The main algorithm implemented in this repository is Contrastive Reinforcement Learning (CRL), first described in a paper Contrastive Learning as Goal-Conditioned Reinforcement Learning. This Algorithm learns a critic function, without rewards, by contrasting states sampled from a future of a given trajectory (positive samples) with states sampled from a random trajectory (negative samples). We implemented a number of modifications and improvements to this algorithm. Among those, the most important ones are:

  • Choice of the energy function, currently we have implemented: l1, l2, l2_no_sqrt, dot, and cos energy functions.
  • Choice of the contrastive loss, currently we have implemented: binary, infonce, infonce_backward, symmetric_infonce, flat_infonce, flat_infonce_backward, forward_backward, dpo. ipo, and sppo losses.
  • logsumex_penalty- this is a regularizing term applied to contrastive loss, that we have found improves training in most settings.

All of the above, and more, can be found and modified in src/losses.py file.

Other baselines

To easily compare CRL to other well-known RL algorithms we have implemented several other baselines including PPO, SAC, and TD3, based on implementations in Brax. For SAC and TD3 it is additionally possible to enable --use_her flag to take advantage of the Hindsight Experience Replay buffer, which can improve performance in sparse reward setting.

While reward shaping was not our main priority, since CRL algorithm doesn't use reward, most environments can provide both sparse and dense rewards, by using --use_dense_reward flag.

Adding new methods and algorithms

The primary purpose of our work is to enable easy and rapid research on Self-Supervised Goal-Conditioned Reinforcement Learning. Thus adding new losses, and energy functions, or changing other aspects of the algorithm can be easily done, by modifying src/losses.py and/or src/networks.py, which are easily readable and accessible.

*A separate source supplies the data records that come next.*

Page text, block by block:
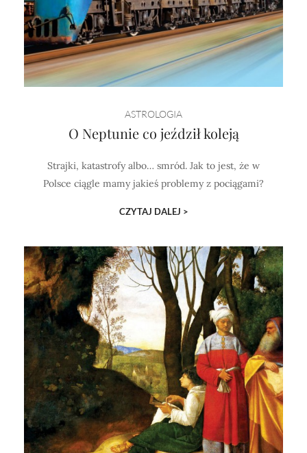
ASTROLOGIA
O Neptunie co jeździł koleją
Strajki, katastrofy albo… smród. Jak to jest, że w
Polsce ciągle mamy jakieś problemy z pociągami?
CZYTAJ DALEJ >
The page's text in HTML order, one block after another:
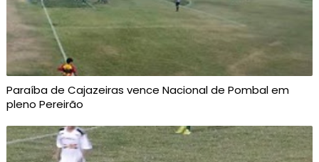
Paraíba de Cajazeiras vence Nacional de Pombal em
pleno Pereirão
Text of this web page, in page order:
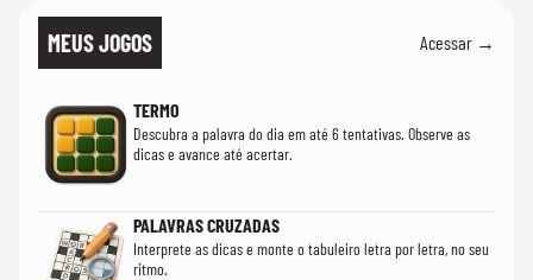
MEUS JOGOS Acessar →
TERMO
Descubra a palavra do dia em até 6 tentativas. Observe as
dicas e avance até acertar.
PALAVRAS CRUZADAS
Interprete as dicas e monte o tabuleiro letra por letra, no seu
ritmo.
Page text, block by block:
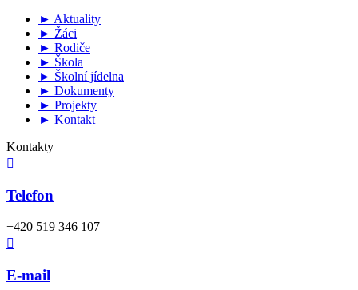
► Aktuality
► Žáci
► Rodiče
► Škola
► Školní jídelna
► Dokumenty
► Projekty
► Kontakt
Kontakty

Telefon
+420 519 346 107

E-mail
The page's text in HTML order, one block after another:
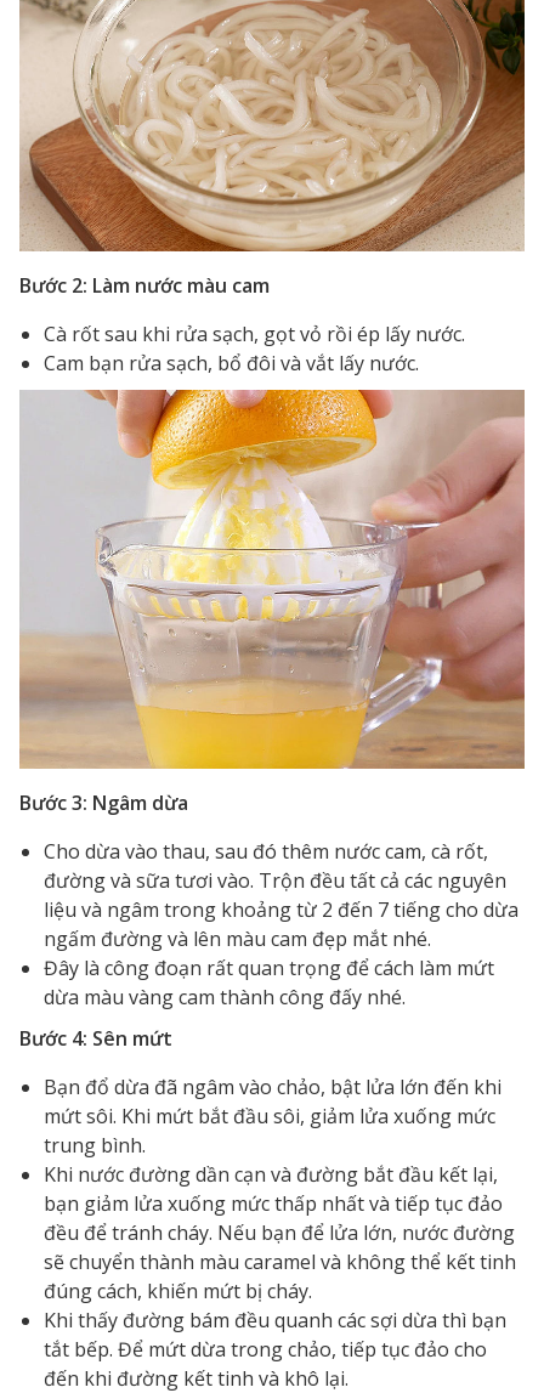
Bước 2: Làm nước màu cam
Cà rốt sau khi rửa sạch, gọt vỏ rồi ép lấy nước.
Cam bạn rửa sạch, bổ đôi và vắt lấy nước.
Bước 3: Ngâm dừa
Cho dừa vào thau, sau đó thêm nước cam, cà rốt,
đường và sữa tươi vào. Trộn đều tất cả các nguyên
liệu và ngâm trong khoảng từ 2 đến 7 tiếng cho dừa
ngấm đường và lên màu cam đẹp mắt nhé.
Đây là công đoạn rất quan trọng để cách làm mứt
dừa màu vàng cam thành công đấy nhé.
Bước 4: Sên mứt
Bạn đổ dừa đã ngâm vào chảo, bật lửa lớn đến khi
mứt sôi. Khi mứt bắt đầu sôi, giảm lửa xuống mức
trung bình.
Khi nước đường dần cạn và đường bắt đầu kết lại,
bạn giảm lửa xuống mức thấp nhất và tiếp tục đảo
đều để tránh cháy. Nếu bạn để lửa lớn, nước đường
sẽ chuyển thành màu caramel và không thể kết tinh
đúng cách, khiến mứt bị cháy.
Khi thấy đường bám đều quanh các sợi dừa thì bạn
tắt bếp. Để mứt dừa trong chảo, tiếp tục đảo cho
đến khi đường kết tinh và khô lại.
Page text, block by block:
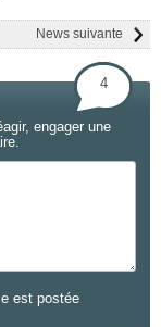
News suivante
4
engager une
est postée
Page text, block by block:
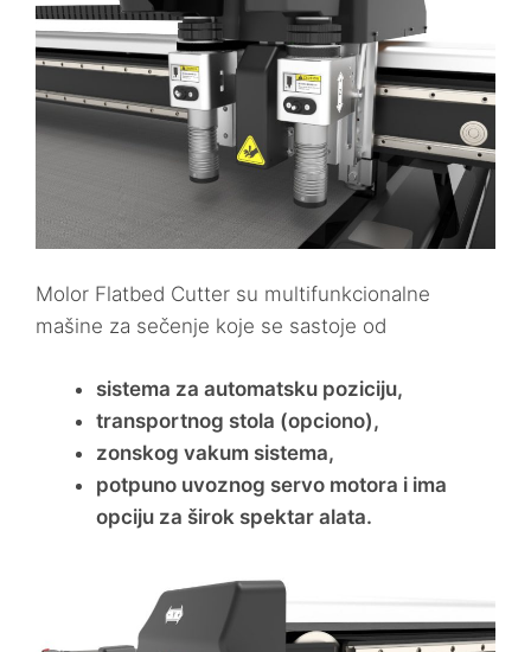
Molor Flatbed Cutter su multifunkcionalne
mašine za sečenje koje se sastoje od
sistema za automatsku poziciju,
transportnog stola (opciono),
zonskog vakum sistema,
potpuno uvoznog servo motora i ima
opciju za širok spektar alata.
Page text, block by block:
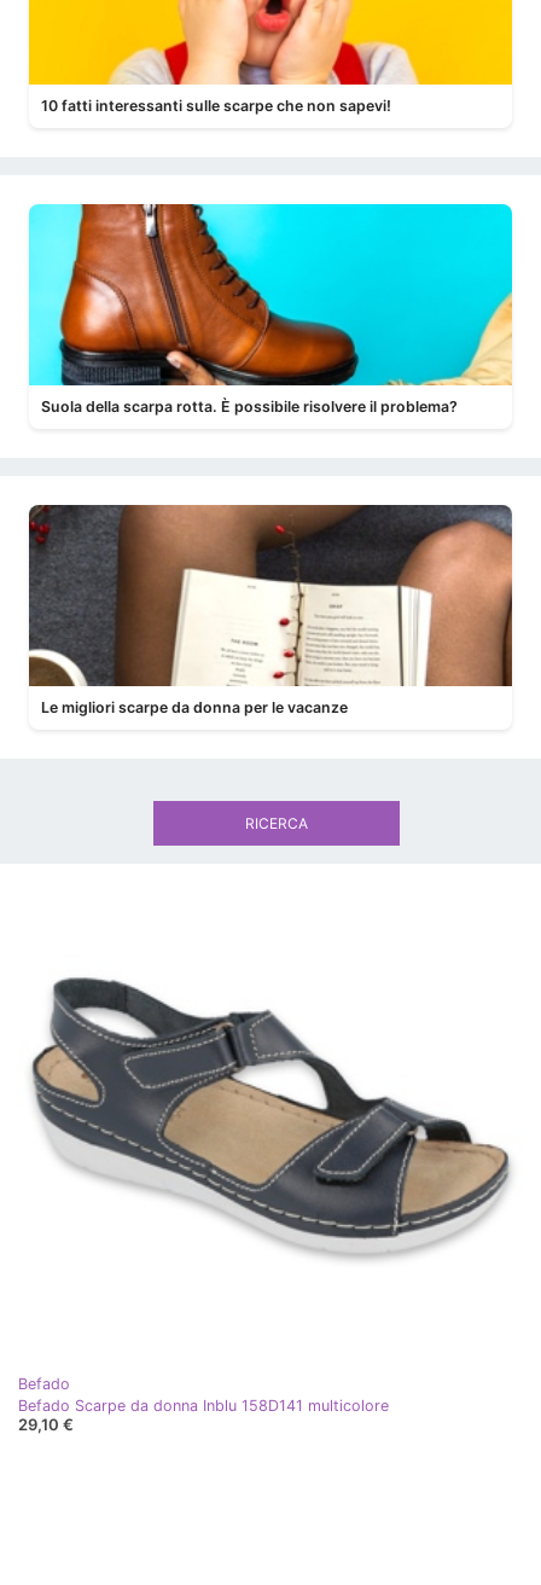
10 fatti interessanti sulle scarpe che non sapevi!
Suola della scarpa rotta. È possibile risolvere il problema?
Le migliori scarpe da donna per le vacanze
Befado
Befado Scarpe da donna Inblu 158D141 multicolore
29,10 €
RICERCA
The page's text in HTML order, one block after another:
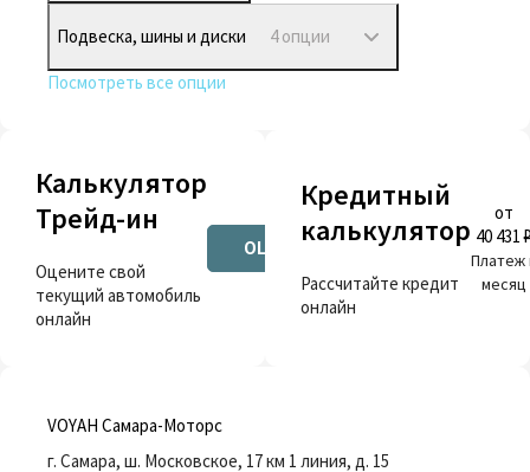
Подвеска, шины и диски 4 опции
Посмотреть все опции
Калькулятор
Трейд-ин
Оцените свой
текущий автомобиль
онлайн
ОЦЕНИТЬ
Кредитный
калькулятор
Рассчитайте кредит
онлайн
от
40 431
Платеж
месяц
VOYAH Самара-Моторс
г. Самара, ш. Московское, 17 км 1 линия, д. 15
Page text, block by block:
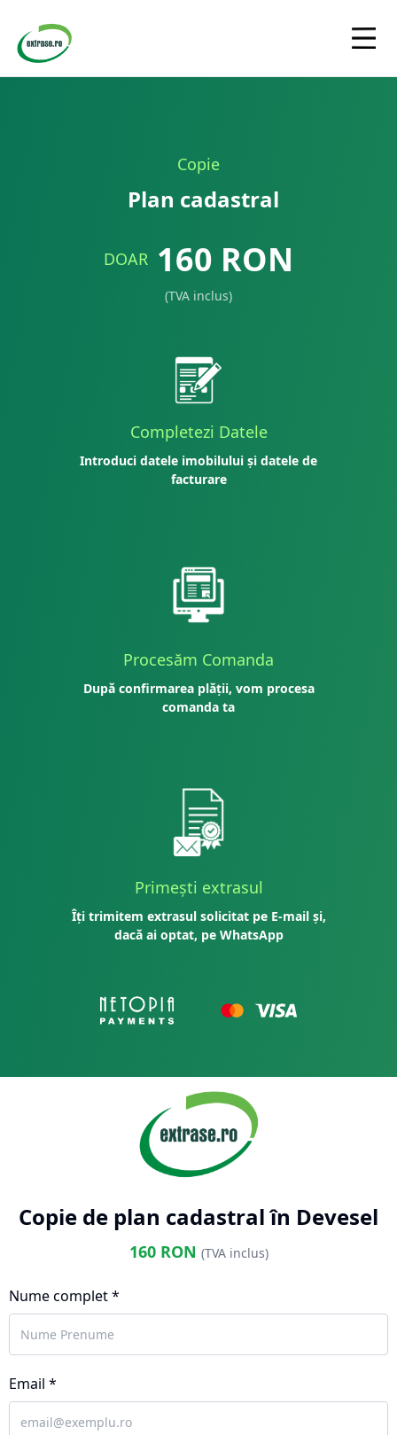
Copie
Plan cadastral
DOAR 160 RON
(TVA inclus)
Completezi Datele
Introduci datele imobilului și datele de
facturare
Procesăm Comanda
După confirmarea plății, vom procesa
comanda ta
Primești extrasul
Îți trimitem extrasul solicitat pe E-mail și,
dacă ai optat, pe WhatsApp
Copie de plan cadastral în Devesel
160RON (TVA inclus)
Nume complet *
Email *
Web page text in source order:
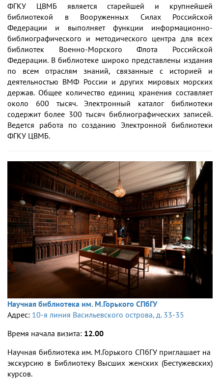
ФГКУ ЦВМБ является старейшей и крупнейшей
библиотекой в Вооруженных Силах Российской
Федерации и выполняет функции информационно-
библиографического и методического центра для всех
библиотек Военно-Морского Флота Российской
Федерации. В библиотеке широко представлены издания
по всем отраслям знаний, связанные с историей и
деятельностью ВМФ России и других мировых морских
держав. Общее количество единиц хранения составляет
около 600 тысяч. Электронный каталог библиотеки
содержит более 300 тысяч библиографических записей.
Ведется работа по созданию Электронной библиотеки
ФГКУ ЦВМБ.
Научная библиотека им. М.Горького СПбГУ
Адрес: 10-я линия Васильевского острова, д. 33-35
Время начала визита: 12.00
Научная библиотека им. М.Горького СПбГУ приглашает на
экскурсию в Библиотеку Высших женских (Бестужевских)
курсов.

Adding new contrastive objective

For instance, to register a new contrastive objective ("your_loss") for CRL, you need to: 1. Register new contrastive_loss_fn in crl_critic_loss function (src/losses.py file):

...
if contrastive_loss_fn == "your_loss":
    loss = ...
...
2. Run training with your new contrastive objective, to check if algorithm learns properly:
python training.py --contrastive_loss_fn "your_loss"

Using a custom model architecture.

To integrate a custom model architecture for CRL algorithm, you need to define and register your architecture within the src/cnetworks.py file: 1. Critic: extend or modify the MLP class or create a new model used for contrastive embeddings. 2. Actor: provide appropriate make_policy_network function that defines actor architecture.

Algorithms, that differ from CRL (or one of the other implemented baselines) in a more fundamental way (e.g. non-standard replay buffer, not relaying on actor and critic as a main paradigm) can also be implemented, but will usually require modification of src/train.py, which requires some technical knowledge on JAX, especially how JIT mechanism works.